Invictus won this round. Whether Keane can translate his big-company scaling experience to the messy, resource-constrained world of $20M ARR vertical SaaS companies is the question that will determine whether this hire was smart or just expensive.
What Keane's Presence Means for Portfolio Companies
For existing Invictus portfolio companies, Keane's arrival is both opportunity and pressure. Opportunity because they now have access to someone who's built sales teams at three of the most successful enterprise software companies of the past 20 years. Pressure because his presence raises the bar for execution.
Expect Keane to push hard on a few specific areas: sales hiring profiles (most mid-market software companies hire generalists when they need specialists), compensation structures (many still use outdated quota and commission models), and international expansion (which most attempt too late and with too little infrastructure).
He'll also likely challenge assumptions about sales cycles and deal sizes. One of the most common mistakes in growth-stage B2B software is underpricing. Companies land initial customers at whatever price closes the deal, then struggle to move upmarket because the pricing foundation is broken. Fixing that requires reworking packaging, repositioning against competition, and often walking away from deals that don't hit minimum thresholds.
That's uncomfortable work. It slows new logo acquisition in the short term. But it's the difference between growing to $50M ARR at 40% margins and growing to $50M ARR at 10% margins. Keane has done it before. Portfolio company CEOs should expect him to push them to do it too.

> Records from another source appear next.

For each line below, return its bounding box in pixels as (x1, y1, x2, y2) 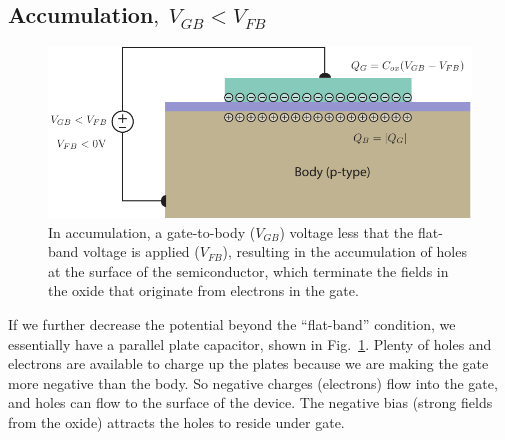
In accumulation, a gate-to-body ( (48, 221, 256, 242)
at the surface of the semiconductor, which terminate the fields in (48, 260, 449, 281)
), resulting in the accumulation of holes (222, 241, 467, 262)
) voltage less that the (279, 221, 414, 242)
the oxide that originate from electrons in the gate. (48, 280, 359, 301)
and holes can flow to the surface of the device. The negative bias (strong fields (8, 392, 493, 413)
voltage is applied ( (83, 241, 200, 262)
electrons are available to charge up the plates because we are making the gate (8, 353, 489, 374)
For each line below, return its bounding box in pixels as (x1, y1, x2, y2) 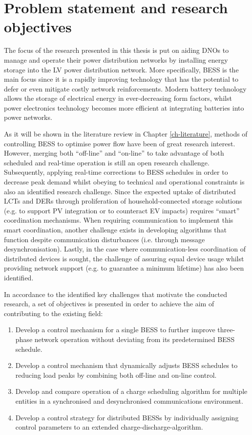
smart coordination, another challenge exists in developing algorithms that (4, 225, 227, 234)
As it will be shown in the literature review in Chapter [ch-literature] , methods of (4, 129, 248, 139)
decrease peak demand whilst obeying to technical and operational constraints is (4, 177, 245, 187)
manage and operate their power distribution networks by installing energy (4, 54, 228, 65)
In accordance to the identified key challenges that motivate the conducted (4, 289, 228, 299)
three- (217, 324, 235, 335)
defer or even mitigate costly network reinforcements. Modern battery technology (4, 83, 247, 93)
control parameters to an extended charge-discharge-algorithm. (15, 422, 203, 432)
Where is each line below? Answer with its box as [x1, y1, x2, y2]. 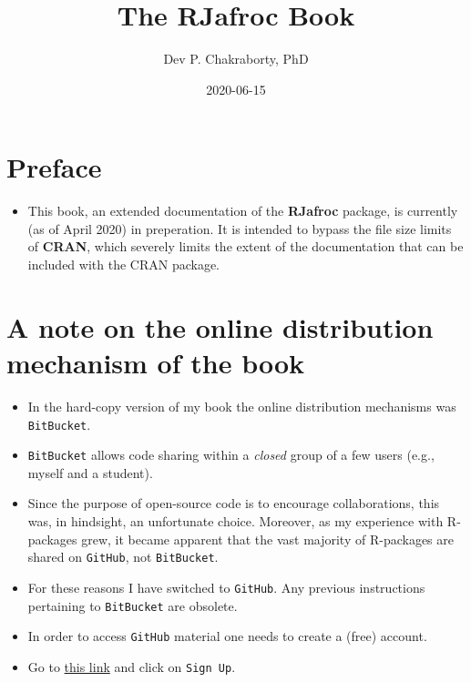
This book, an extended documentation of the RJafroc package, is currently [27, 201, 458, 220]
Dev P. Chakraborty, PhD [163, 49, 309, 68]
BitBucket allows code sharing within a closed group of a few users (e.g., [27, 445, 435, 464]
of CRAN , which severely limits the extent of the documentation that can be [27, 237, 464, 256]
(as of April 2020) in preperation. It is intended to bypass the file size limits [27, 219, 452, 238]
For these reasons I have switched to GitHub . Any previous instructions [27, 577, 425, 596]
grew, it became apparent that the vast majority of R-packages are [81, 529, 454, 548]
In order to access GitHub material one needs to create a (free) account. [27, 626, 427, 646]
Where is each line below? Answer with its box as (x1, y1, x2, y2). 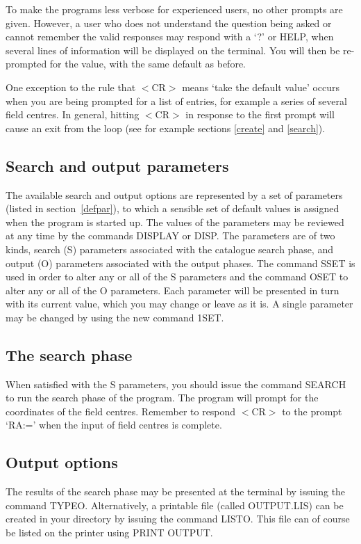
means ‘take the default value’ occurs (182, 79, 340, 94)
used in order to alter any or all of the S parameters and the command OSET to (6, 269, 349, 284)
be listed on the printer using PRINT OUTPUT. (6, 525, 213, 540)
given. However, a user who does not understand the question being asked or (6, 15, 332, 30)
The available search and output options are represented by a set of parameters (6, 187, 343, 202)
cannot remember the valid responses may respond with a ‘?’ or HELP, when (6, 29, 334, 44)
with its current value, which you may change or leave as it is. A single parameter (6, 296, 353, 311)
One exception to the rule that (6, 79, 136, 94)
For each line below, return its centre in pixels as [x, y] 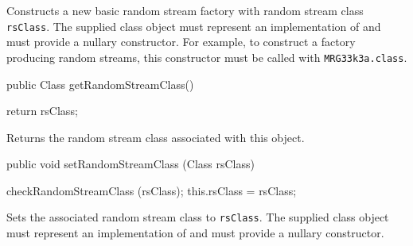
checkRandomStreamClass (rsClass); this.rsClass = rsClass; [152, 190]
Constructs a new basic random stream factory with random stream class [185, 10]
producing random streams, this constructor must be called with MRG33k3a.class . [207, 57]
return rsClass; [42, 111]
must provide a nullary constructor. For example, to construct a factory [181, 42]
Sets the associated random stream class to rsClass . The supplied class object [198, 217]
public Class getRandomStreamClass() [100, 84]
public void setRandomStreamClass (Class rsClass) [131, 164]
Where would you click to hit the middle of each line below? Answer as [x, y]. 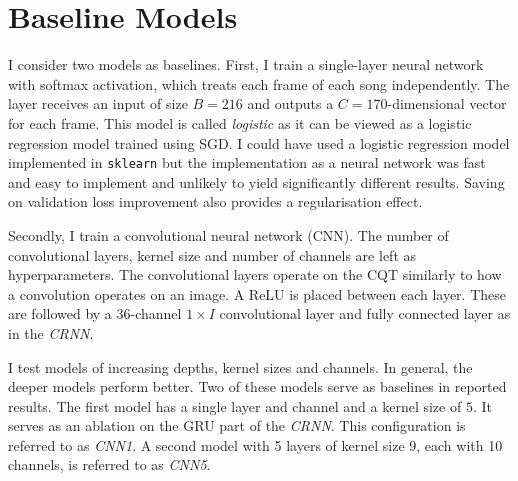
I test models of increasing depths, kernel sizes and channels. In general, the [240, 366]
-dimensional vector [447, 103]
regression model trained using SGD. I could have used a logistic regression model [259, 142]
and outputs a [290, 103]
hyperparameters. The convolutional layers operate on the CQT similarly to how [255, 274]
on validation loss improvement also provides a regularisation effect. [215, 201]
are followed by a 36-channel [95, 313]
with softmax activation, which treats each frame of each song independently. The [259, 83]
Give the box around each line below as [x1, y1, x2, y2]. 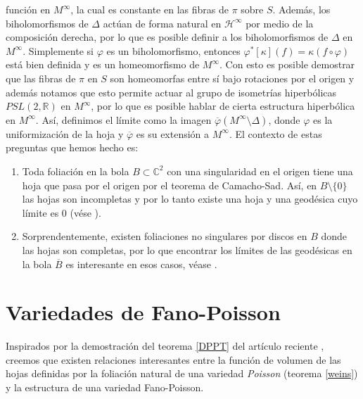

"The companies we back are already good," said Keith Honors, Invictus's managing partner. "Scott's job isn't to fix what's broken — it's to help them avoid the mistakes that are predictable at their stage." That framing matters. Keane isn't a turnaround specialist. He's a scaling specialist. The companies he'll work with are growing, not dying. His job is to make sure they don't hit the ceiling that kills most $50M ARR companies before they get to $100M. More on Invictus's investment approach can be found at the firm's website.
The Unanswered Questions
A few things the announcement didn't address but matter for understanding what comes next:
First, will Keane take board seats at portfolio companies, or will he operate purely in an advisory capacity? The former gives him more leverage but also ties him to fewer companies at a time. The latter allows broader impact but less direct control.
Second, how will success be measured? Operating partners at some firms are judged on portfolio company revenue growth. At others, they're measured on value creation at exit. Those incentives drive very different behaviors.
Third, what happens if Keane's playbook — built at Databricks, Google, and Salesforce — doesn't translate to vertical SaaS companies selling to mid-market customers? Enterprise sales at a $10B company looks different than enterprise sales at a $30M company. The budgets are smaller, the sales cycles are shorter, and the customers are less sophisticated. Keane will have to adapt.